Solving the integral using integration by parts, we have

\begin{align} p(k | H_1) &= {n \choose k} \int_0^1 p^k (1-p)^{n-k} dp \\ &= {n \choose k} \frac{k! (n - k)!}{(n + 1)!} \\ &= \frac{n!}{k!(n - k)!} \frac{k! (n - k)!}{(n + 1)!} \\ &= \frac{1}{n + 1}. \\ \end{align}

Now that we have simplified expressions for all of the elements of the posterior, let’s put them together.

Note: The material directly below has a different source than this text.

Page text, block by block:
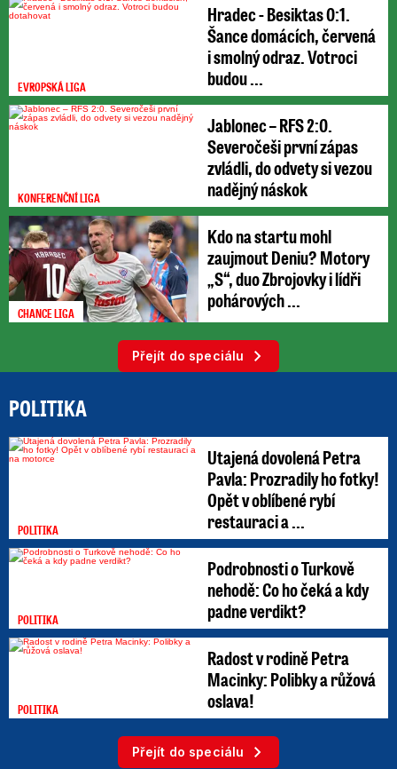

\begin{align} p(H_0 | k) &= \frac{p(k | H_0) p(H_0)}{\sum\limits_{i \in {0, 1}} p(k | H_i) p(H_i)} \\ &= \frac{{n \choose k} 0.5^k (1 - 0.5)^{n-k} (\frac{1}{2})}{{n \choose k} 0.5^k (1 - 0.5)^{n-k} (\frac{1}{2}) + \frac{1}{n + 1} (\frac12)}. \end{align}

Suppose we observe a sample of $n = 100,000$ coin flips, again with a coin that is very slightly biased ($p^* = 0.505$). Suppose $50,340$ of these flips come up as tails.

Now, let’s compute the relevant values for the hypothesis tests in both frameworks.

In the frequentist (sampling-based) framework, this results in a p-value of $0.021$, a level of decent significance in most situations. Thus, we can be fairly confident in rejection $H_0$, and we can say the coin is biased.

In the Bayesian framework, we can compute the posterior probability of $H_0$ being true. The expression looks a little nasty, but all we’re doing is plugging in $n = 100,000$ and $k = 50,340$.

\begin{align} p(H_0 | 50,340) &= \frac{{100,000 \choose 50,340} 0.5^{50,340} (1 - 0.5)^{n-50,340} (\frac{1}{2})}{{100,000 \choose 50,340} 0.5^{50,340} (1 - 0.5)^{n-50,340} (\frac{1}{2}) + \frac{1}{100,000 + 1} (\frac12)} \\ &= 0.96. \end{align}

So in the Bayesian framework, we would be very confident that $H_0$ holds.

The frequentist and Bayesian frameworks then disagree on how to conclude with this experiment.

Although the Bayesian and frequentist viewpoints agree in many situations, it’s possible to construct/encounter situations where they lead to diametrically opposed conclusions.

- Wikipedia article on Lindley’s paradox
- Shafer, Glenn. “Lindley’s paradox.” Journal of the American Statistical Association 77.378 (1982): 325-334.